## Required work
Word for word, retype the lines from the one containing "DESCRIPTION [72, 227]" to the one containing "PDR.01 SDP.ARCH document [70, 413, 204, 428]" below, keeping both end lines and dropping the pictures.

[Record excerpts — start]

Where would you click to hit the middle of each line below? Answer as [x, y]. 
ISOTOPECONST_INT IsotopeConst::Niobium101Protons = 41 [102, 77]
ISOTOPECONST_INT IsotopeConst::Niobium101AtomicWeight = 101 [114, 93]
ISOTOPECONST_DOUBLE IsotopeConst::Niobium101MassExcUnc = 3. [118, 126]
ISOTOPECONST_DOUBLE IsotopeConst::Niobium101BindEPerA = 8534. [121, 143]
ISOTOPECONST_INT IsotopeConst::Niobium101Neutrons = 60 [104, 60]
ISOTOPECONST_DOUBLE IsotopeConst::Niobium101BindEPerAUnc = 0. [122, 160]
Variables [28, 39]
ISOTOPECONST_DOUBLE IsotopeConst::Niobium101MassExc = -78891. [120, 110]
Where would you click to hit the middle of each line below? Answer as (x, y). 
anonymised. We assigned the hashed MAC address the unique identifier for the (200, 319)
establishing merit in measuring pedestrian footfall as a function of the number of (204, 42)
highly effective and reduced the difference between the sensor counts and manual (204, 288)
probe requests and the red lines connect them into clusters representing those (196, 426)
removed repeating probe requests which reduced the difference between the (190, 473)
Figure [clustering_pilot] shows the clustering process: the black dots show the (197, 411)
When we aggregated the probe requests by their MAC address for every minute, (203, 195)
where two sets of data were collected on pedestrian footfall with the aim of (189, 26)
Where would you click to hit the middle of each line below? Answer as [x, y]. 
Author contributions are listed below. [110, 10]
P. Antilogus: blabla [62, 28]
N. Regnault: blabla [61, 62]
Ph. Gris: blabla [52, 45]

[Record excerpts — finish]
[Record excerpts — start]

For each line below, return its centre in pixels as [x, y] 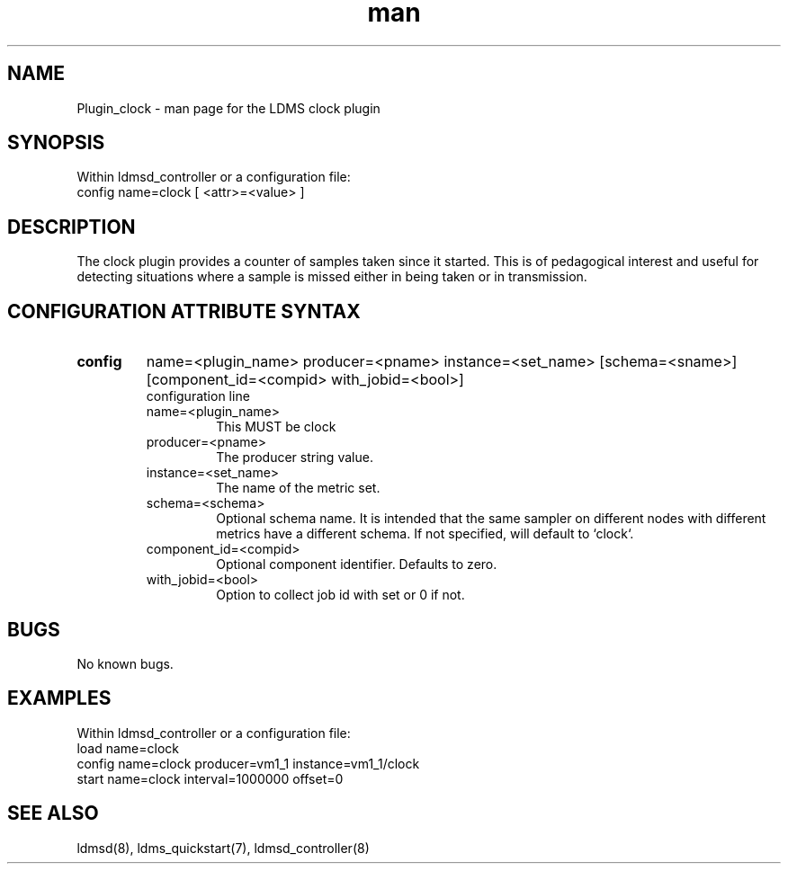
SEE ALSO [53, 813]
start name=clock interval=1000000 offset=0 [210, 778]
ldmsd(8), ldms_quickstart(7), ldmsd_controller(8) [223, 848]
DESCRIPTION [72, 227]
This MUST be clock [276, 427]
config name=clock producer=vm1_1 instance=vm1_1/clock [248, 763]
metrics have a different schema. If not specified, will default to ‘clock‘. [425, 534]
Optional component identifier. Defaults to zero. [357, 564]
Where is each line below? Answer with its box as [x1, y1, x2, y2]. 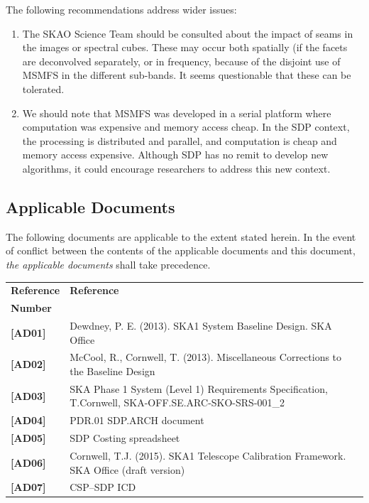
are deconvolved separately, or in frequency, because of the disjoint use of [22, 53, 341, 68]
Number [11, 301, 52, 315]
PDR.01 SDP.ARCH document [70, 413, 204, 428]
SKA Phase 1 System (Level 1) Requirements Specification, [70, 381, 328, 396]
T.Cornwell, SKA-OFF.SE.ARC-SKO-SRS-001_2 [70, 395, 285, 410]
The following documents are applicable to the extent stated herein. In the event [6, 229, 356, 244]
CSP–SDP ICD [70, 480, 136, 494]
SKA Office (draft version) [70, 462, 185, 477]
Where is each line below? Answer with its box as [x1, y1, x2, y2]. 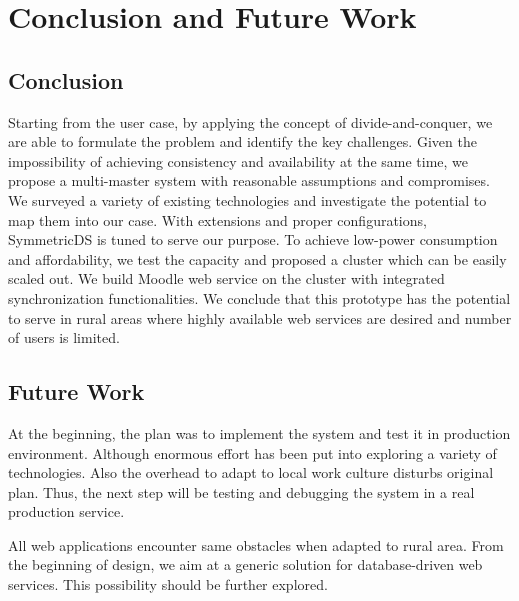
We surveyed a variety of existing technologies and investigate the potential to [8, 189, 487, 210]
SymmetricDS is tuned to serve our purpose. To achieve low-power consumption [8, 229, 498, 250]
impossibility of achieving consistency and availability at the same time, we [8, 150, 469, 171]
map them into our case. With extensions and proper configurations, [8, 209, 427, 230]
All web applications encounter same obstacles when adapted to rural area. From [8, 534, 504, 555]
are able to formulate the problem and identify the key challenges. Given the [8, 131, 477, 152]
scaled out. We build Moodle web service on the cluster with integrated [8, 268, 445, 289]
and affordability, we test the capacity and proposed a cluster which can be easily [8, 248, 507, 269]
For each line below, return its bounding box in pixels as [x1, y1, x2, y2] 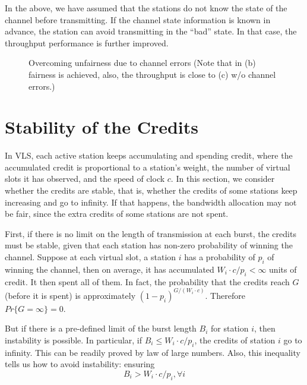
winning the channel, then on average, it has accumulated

[Record excerpts — finish]
[Record excerpts — start]

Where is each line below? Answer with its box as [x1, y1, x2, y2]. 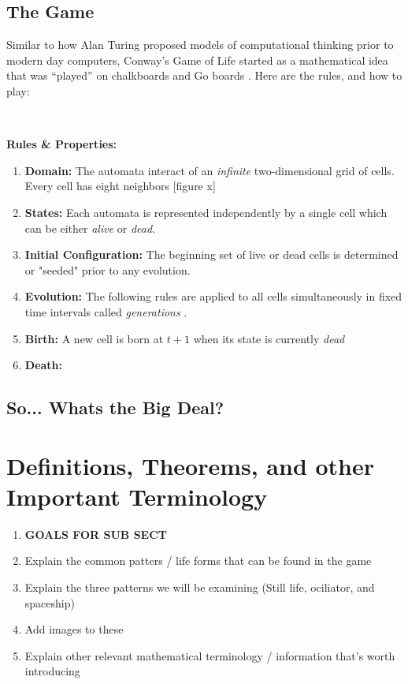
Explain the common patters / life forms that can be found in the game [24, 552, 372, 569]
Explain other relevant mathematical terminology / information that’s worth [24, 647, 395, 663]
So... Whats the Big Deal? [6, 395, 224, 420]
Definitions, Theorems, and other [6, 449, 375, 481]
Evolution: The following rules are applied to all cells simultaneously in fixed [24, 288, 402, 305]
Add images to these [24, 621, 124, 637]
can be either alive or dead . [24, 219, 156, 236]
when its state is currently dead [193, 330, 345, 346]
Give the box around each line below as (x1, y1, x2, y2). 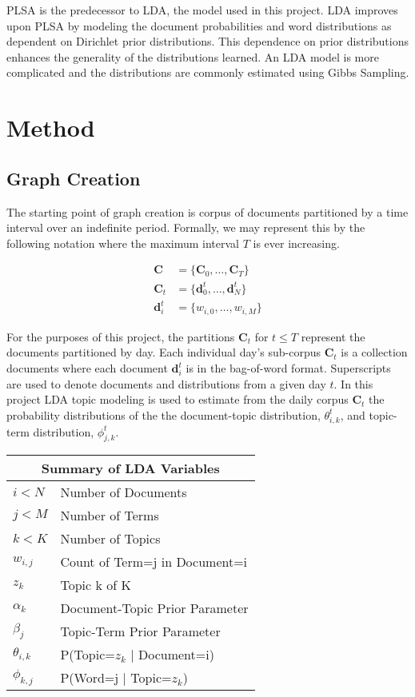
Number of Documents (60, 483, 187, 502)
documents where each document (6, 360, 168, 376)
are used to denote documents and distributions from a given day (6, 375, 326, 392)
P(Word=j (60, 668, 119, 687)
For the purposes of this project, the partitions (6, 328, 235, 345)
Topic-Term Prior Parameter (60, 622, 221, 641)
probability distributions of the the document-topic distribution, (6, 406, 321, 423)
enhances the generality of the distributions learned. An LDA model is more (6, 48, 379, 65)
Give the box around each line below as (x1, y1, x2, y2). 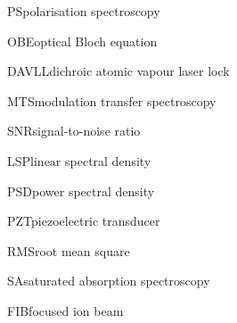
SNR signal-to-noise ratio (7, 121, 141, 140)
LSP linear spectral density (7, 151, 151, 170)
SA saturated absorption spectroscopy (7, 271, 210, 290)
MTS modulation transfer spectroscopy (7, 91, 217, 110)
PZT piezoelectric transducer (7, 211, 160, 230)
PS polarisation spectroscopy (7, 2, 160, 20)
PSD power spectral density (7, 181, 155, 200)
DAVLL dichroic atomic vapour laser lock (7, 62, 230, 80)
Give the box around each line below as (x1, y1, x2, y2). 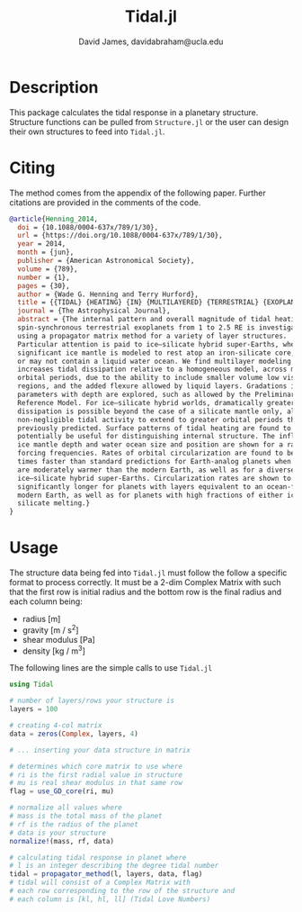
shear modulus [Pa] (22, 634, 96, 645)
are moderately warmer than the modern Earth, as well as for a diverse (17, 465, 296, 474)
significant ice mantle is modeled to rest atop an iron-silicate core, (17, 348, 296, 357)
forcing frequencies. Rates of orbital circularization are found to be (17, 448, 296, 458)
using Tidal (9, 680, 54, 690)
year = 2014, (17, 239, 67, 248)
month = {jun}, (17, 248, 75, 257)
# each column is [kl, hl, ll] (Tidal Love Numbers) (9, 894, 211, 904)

[Record excerpts — finish]

## Solution to the problem
DESCRIPTION [72, 227]
This MUST be clock [276, 427]
config name=clock producer=vm1_1 instance=vm1_1/clock [248, 763]
metrics have a different schema. If not specified, will default to ‘clock‘. [425, 534]
Optional component identifier. Defaults to zero. [357, 564]
Where is each line below? Answer with its box as [x1, y1, x2, y2]. 
are deconvolved separately, or in frequency, because of the disjoint use of [22, 53, 341, 68]
Number [11, 301, 52, 315]
PDR.01 SDP.ARCH document [70, 413, 204, 428]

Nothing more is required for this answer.